Extracted data entries
Segment Open

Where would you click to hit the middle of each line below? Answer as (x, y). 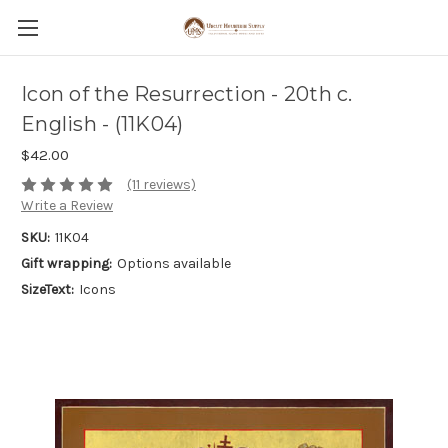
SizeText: (47, 290)
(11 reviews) (161, 185)
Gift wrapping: (66, 264)
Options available (173, 264)
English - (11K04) (102, 124)
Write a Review (67, 206)
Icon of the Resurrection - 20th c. (187, 94)
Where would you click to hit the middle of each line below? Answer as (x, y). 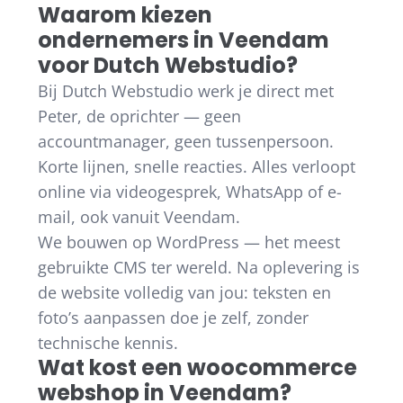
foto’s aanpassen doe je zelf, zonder (173, 317)
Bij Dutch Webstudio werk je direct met (186, 90)
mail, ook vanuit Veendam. (139, 216)
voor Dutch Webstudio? (168, 65)
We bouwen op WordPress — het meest (189, 242)
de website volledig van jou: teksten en (184, 292)
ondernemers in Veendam (184, 40)
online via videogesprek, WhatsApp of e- (190, 191)
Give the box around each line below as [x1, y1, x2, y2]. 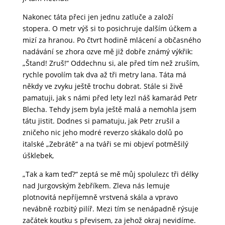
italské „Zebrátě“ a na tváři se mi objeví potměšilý [22, 139, 188, 149]
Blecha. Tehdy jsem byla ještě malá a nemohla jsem [22, 104, 196, 115]
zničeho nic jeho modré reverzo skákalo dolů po [22, 128, 183, 138]
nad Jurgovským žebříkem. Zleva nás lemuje [22, 181, 170, 191]
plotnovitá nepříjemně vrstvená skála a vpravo [22, 192, 178, 202]
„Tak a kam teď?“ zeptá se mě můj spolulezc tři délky [22, 169, 198, 179]
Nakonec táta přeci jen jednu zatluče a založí [22, 12, 173, 22]
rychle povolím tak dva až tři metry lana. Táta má [22, 70, 186, 80]
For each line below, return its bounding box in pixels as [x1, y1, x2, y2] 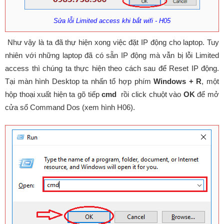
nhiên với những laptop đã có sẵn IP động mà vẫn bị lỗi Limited [5, 50, 219, 59]
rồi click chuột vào [116, 89, 183, 98]
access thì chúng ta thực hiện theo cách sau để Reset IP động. [5, 63, 219, 72]
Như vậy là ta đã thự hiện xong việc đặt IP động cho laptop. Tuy [5, 37, 219, 46]
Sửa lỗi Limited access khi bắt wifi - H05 [53, 17, 170, 24]
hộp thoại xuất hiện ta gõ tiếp [5, 89, 102, 98]
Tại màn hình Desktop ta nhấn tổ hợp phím [5, 76, 154, 85]
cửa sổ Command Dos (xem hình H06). [5, 102, 135, 111]

Segment Closed

> [Work instruction]: Leave every picture out and output the records exactly.

> [Completed exercise]:
Where would you click to hit the middle of each line below? Answer as (x, y). 
SizeText: (47, 290)
(11 reviews) (161, 185)
Gift wrapping: (66, 264)
Options available (173, 264)
English - (11K04) (102, 124)
Write a Review (67, 206)
Icon of the Resurrection - 20th c. (187, 94)
Where would you click to hit the middle of each line below? Answer as (x, y). 
foto’s aanpassen doe je zelf, zonder (173, 317)
Bij Dutch Webstudio werk je direct met (186, 90)
mail, ook vanuit Veendam. (139, 216)
voor Dutch Webstudio? (168, 65)
We bouwen op WordPress — het meest (189, 242)
de website volledig van jou: teksten en (184, 292)
ondernemers in Veendam (184, 40)
online via videogesprek, WhatsApp of e- (190, 191)
Give the box around each line below as [x1, y1, x2, y2]. 
italské „Zebrátě“ a na tváři se mi objeví potměšilý [22, 139, 188, 149]
Blecha. Tehdy jsem byla ještě malá a nemohla jsem [22, 104, 196, 115]
zničeho nic jeho modré reverzo skákalo dolů po [22, 128, 183, 138]
nad Jurgovským žebříkem. Zleva nás lemuje [22, 181, 170, 191]
plotnovitá nepříjemně vrstvená skála a vpravo [22, 192, 178, 202]
„Tak a kam teď?“ zeptá se mě můj spolulezc tři délky [22, 169, 198, 179]
Nakonec táta přeci jen jednu zatluče a založí [22, 12, 173, 22]
rychle povolím tak dva až tři metry lana. Táta má [22, 70, 186, 80]
For each line below, return its bounding box in pixels as [x1, y1, x2, y2] 
nhiên với những laptop đã có sẵn IP động mà vẫn bị lỗi Limited [5, 50, 219, 59]
rồi click chuột vào [116, 89, 183, 98]
access thì chúng ta thực hiện theo cách sau để Reset IP động. [5, 63, 219, 72]
Như vậy là ta đã thự hiện xong việc đặt IP động cho laptop. Tuy [5, 37, 219, 46]
Sửa lỗi Limited access khi bắt wifi - H05 [53, 17, 170, 24]
hộp thoại xuất hiện ta gõ tiếp [5, 89, 102, 98]
Tại màn hình Desktop ta nhấn tổ hợp phím [5, 76, 154, 85]
cửa sổ Command Dos (xem hình H06). [5, 102, 135, 111]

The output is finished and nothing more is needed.